**ACTION ITEM:** Your answer should be an exact copy of the lines from the one holding "Web page text" to the end of the material below, pictures left out.

**DATA:**
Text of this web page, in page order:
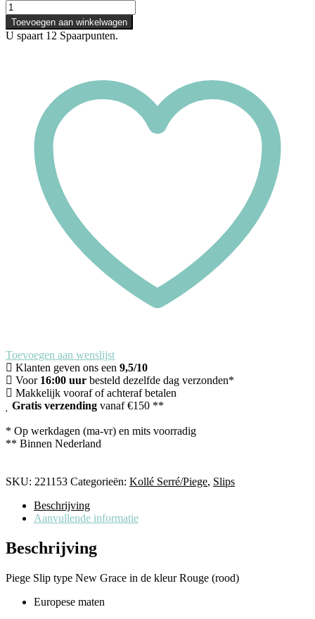
Toevoegen aan winkelwagen
U spaart 12 Spaarpunten.
Toevoegen aan wenslijst
Klanten geven ons een 9,5/10
Voor 16:00 uur besteld dezelfde dag verzonden*
Makkelijk vooraf of achteraf betalen
Gratis verzending vanaf €150 **
* Op werkdagen (ma-vr) en mits voorradig
** Binnen Nederland
SKU: 221153 Categorieën: Kollé Serré/Piege, Slips
Beschrijving
Aanvullende informatie
Beschrijving
Piege Slip type New Grace in de kleur Rouge (rood)
Europese maten
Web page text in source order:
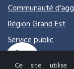
Communauté
Région Grand Est
Service public
Ce site utilise

**SOLUTION BELOW:**
Web page text in source order:
Communauté
Région Grand Est
Service public
Ce site utilise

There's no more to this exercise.